Reviews - week 12

 

Zalig Zijn De Armen Van Geest

At the close of every day

Zalig Zijn De Armen Van Geest - CD LP / vinyl 10"

(Jonathon Whiskey Records)

‘At The Close Of Every Day’ are two men hailing from Holland, Axel Kabbord and Minco Eggersman. In their biography, ‘ATCOED’ call their sound “the new night music”. I concur with that view up to a point- darkness aplenty pervades this, their debut collection (the title of which translates into English as ‘Blessed are the Poor in Spirit’) - but the gentle guitars, overseen by the lazy, melodic vocals, and accompanied by the sparse, militaristic sound of the drums, remind this reviewer more of idle days of youth, the sun making shadows by the banks of the stream, drinking red wine to a slow, casual stupor- In short, ATCOED’s reverberations are heavy with reminiscence. In terms of reference, perhaps their nearest counterparts, to these ears at least, are the Red House Painters, or the best bits of Low- they tread the same fragile, emotion-leaden path as Messrs Kozelek et al, lyrically revealing snatches of dark, poetic and forthright honesty that Coldplay would kill for. Favourites? All of them, although I have to say that the title track, sung in it’s native tongue, had this particular reviewer, for the first time in his life, reaching for the tissues in honour of a Dutch production that wasn’t packaged in a plain brown paper bag. Melancholy hasn’t sounded so utterly perfect and gripping in a long, long time.

Paul Williamson

 

 

Rain Until Monday

The Occasional Flickers

Rain Until Monday - 7"

(Help Ever Hurt Never Records)

I only bought this single because the boy selling it was wearing a nice stripy t-shirt and he looked very sad when he said he hadn't seen Belle and Sebastian seven times. I understood. I, too, would be very sad if I hadn't watched them seven times... I'm only telling you this so you can understand why I was surprised when I played Rain Until Monday and discovered it was exactly the sort of song I like.

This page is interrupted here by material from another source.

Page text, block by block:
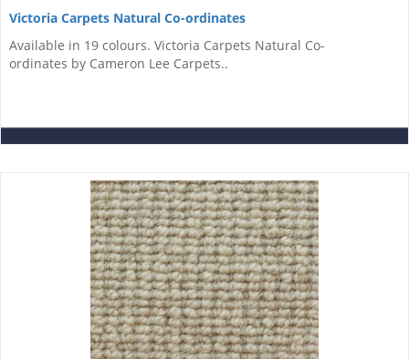
Victoria Carpets Natural Co-ordinates
Available in 19 colours. Victoria Carpets Natural Co-
ordinates by Cameron Lee Carpets..

It's on of those songs that make you feel you're spinning around when you're only standing in front of the record player. It makes you feel like you're riding on a carousel and going round and round... On top of this, it's got trumpets, a boy and a girl singing together and my favourite sort of pop lyrics: the sort that doesn't quite make sense and yet sounds lovely. The sort that makes you wonder if there was any reason behind those words being together in a song, or if they just sounded good together:

Rain brings sadness, sadness brings this fear
But when a baby smiles at you, you can only see a brighter day
Faith brings good fortune, good fortune brings success
When you think you've got it all you've got nothing really to expect

Needless to say I could fall in love with a band just because they sing 'faith brings good fortune'. It was about time someone said that in a song.

As for the b-side, This Song (The Autumn Chill) is apparently about Blueboy... or so it says. Then again it could be about something else starting with b and ending in boy - I'm not sure. This time the boy and the girl take turns to sing and then a harmonica takes its turn to play. It's slightly less exciting than Rain Until Monday but nice nonetheless.

I've thought about it long and hard the last two days. I've tried to decide what the Occasional Flickers sound like because you can't have a decent review without that, can you, but I only come up with quite irrelevant things: Postal Blue. Tompaulin. The Pale Fountains, but that's just for the trumpet... Swedish pop, but it's just because I've been listening to that lately... Sod it - I just suck at finding what bands sound like; but if you like that sort of thing you will definitely find Rain Until Monday worth buying.